Living with my sister and her daughter-how can I help or should I?

Harmony - posted on 07/20/2012 ( 1 mom has responded )

2

0

So I am 30 years old with 4 children between the ages of 4 and 12. I am recently divorced and my sister and I decided to move in together. She has a 5 year old daughter. My kids are currently staying with their dad most of the time but visit me every weekend. This is my situation: My sisters daughter wakes up screaming and crying and nothing comforts her unless her mom lets her sleep with her. She always says its her legs that are bothering her. So my sister was giving her meds every night and wrapping her leg. Now her daughter expects this all of the time. I voiced my concern about how regularly her daughter was getting meds and that I believed this was just an attention seeking act.

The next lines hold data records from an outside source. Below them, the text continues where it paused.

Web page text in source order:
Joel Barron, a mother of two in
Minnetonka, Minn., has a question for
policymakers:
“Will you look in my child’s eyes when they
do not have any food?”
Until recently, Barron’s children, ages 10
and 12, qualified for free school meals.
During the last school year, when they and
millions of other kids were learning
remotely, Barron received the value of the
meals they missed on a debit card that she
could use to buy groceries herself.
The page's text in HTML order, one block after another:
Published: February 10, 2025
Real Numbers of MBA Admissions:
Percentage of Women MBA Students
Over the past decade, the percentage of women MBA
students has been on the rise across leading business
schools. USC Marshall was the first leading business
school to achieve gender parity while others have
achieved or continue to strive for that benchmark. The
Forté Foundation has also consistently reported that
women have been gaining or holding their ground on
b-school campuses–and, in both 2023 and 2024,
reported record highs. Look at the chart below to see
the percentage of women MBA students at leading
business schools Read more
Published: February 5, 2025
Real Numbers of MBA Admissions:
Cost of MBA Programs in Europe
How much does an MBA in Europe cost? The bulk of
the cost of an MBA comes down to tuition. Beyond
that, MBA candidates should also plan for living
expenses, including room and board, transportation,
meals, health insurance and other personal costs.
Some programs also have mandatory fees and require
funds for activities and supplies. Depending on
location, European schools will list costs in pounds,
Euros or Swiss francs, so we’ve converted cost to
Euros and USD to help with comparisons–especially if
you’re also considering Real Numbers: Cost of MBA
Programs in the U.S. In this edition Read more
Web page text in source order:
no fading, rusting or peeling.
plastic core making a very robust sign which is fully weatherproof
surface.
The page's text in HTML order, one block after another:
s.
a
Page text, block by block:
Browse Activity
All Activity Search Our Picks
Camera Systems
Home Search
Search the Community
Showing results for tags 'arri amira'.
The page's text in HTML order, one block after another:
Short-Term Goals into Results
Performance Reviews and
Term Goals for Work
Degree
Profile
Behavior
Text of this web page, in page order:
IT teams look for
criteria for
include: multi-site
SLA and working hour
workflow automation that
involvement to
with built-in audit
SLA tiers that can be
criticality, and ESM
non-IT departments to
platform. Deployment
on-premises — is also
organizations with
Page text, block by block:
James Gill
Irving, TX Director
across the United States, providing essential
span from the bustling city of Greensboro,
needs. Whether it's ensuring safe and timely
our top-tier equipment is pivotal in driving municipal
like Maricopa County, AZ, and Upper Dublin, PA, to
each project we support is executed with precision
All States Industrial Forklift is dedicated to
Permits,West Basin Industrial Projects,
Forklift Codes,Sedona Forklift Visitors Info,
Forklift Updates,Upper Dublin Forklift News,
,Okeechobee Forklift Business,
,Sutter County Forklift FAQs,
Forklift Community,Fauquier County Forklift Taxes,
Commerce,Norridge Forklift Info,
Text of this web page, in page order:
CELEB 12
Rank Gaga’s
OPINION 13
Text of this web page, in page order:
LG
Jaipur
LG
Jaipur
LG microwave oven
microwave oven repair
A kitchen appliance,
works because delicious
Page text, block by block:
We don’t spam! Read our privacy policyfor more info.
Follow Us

So my sister decided to let me try and take over with the night routine. Well that night her daughter woke up screaming and crying, I went in to comfort her by just talking and letting her know that we were right across the hall. She said her legs hurt. I told her if she sleeps they will feel better, just to test her. So she stops crying for a little bit but then about 5 minutes later she is screaming bloody murder and yelling for her mom. So I go in again as my sister requested to see what I could do. This time she is saying her ear hurts. And this continued 2 more times, each time she said something new was hurting. This is telling me that she is lying and is only wanting to get into bed with her mom. We also always keep a night light in there and our rooms are about 3 feet apart. So that same night after going in multiple times, and then deciding after that to just not react to her screaming she eventually fell asleep. But at 3 am she sneaks into bed with her mom and my sister just lets her....which basically wiped out all of the work I put in that night because her daughter got exactly what she wanted in the end. I really believe she is manipulating her mom. I see her daughter purposely acting out and upsetting her mom and then behind her moms back I see her smile. It seems to me she knows exactly what she is doing. I have tried talking to my sister about this, tried to help her, but I am not getting through to her. She still spoils her child and gives in way too quickly. Normally I would let her "live and learn" like we all do. But these fits between 12 and 3am are waking the whole house and I really think that is unfair. What should I do?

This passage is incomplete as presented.